> _AIM OF THE TASK_: Return, from the listing that follows, each line containing the word "their".

■ ■ ■ ■ ■ ■ ■

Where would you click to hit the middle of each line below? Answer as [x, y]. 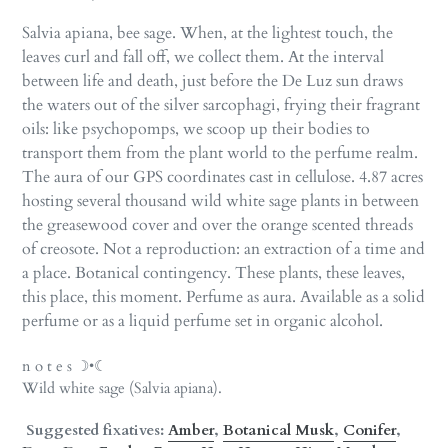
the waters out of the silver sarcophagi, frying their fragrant [221, 105]
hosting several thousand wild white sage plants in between [220, 201]
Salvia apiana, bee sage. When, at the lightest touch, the [207, 33]
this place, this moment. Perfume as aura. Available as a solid [223, 297]
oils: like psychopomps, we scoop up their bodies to [196, 129]
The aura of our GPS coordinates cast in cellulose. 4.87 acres [222, 177]
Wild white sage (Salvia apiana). [122, 388]
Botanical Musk [278, 429]
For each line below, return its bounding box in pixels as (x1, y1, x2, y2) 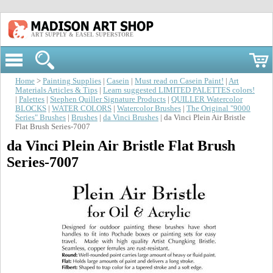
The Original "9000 (186, 104, 250, 113)
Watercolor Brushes (117, 104, 181, 113)
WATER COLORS (52, 104, 112, 113)
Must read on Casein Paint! (135, 77, 224, 85)
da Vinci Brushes (103, 113, 158, 122)
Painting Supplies (43, 77, 101, 85)
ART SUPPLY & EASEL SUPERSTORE (31, 31, 133, 38)
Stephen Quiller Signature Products (50, 95, 166, 104)
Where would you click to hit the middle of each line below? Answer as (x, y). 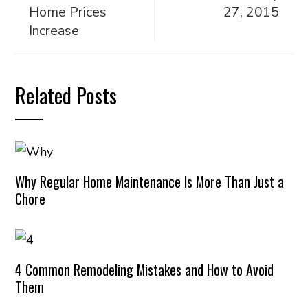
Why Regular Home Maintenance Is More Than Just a (150, 181)
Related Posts (66, 95)
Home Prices (68, 12)
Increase (54, 31)
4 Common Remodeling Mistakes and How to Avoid (145, 270)
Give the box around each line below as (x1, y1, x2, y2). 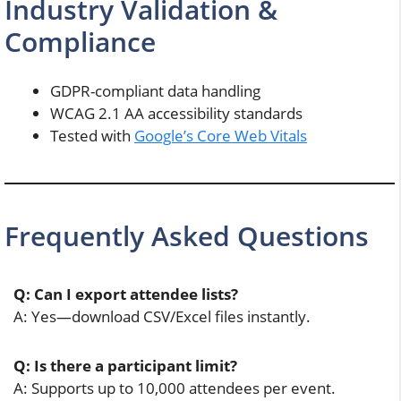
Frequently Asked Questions (4, 217, 369, 254)
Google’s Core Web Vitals (134, 124, 307, 146)
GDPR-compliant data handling (50, 80, 260, 101)
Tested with (50, 124, 134, 146)
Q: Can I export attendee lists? (13, 283, 238, 304)
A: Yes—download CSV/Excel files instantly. (13, 305, 311, 327)
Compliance (4, 22, 156, 60)
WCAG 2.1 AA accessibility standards (50, 102, 303, 124)
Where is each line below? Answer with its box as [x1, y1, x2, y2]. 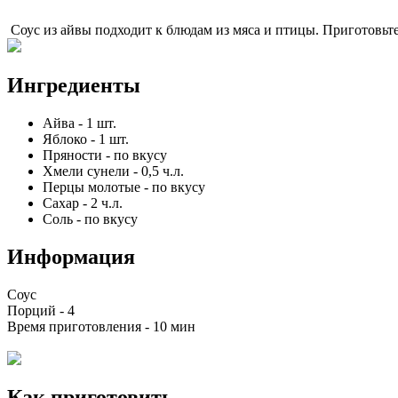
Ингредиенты [7, 73, 140, 97]
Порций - [7, 302, 68, 318]
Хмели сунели [43, 163, 130, 179]
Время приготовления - [7, 318, 153, 334]
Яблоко [43, 131, 87, 147]
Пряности [43, 147, 102, 163]
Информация [7, 244, 135, 268]
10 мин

■ ■ ■ ■ ■ ■ ■

> _RESPONSE FOR THIS EXERCISE_:
the waters out of the silver sarcophagi, frying their fragrant [221, 105]
oils: like psychopomps, we scoop up their bodies to [196, 129]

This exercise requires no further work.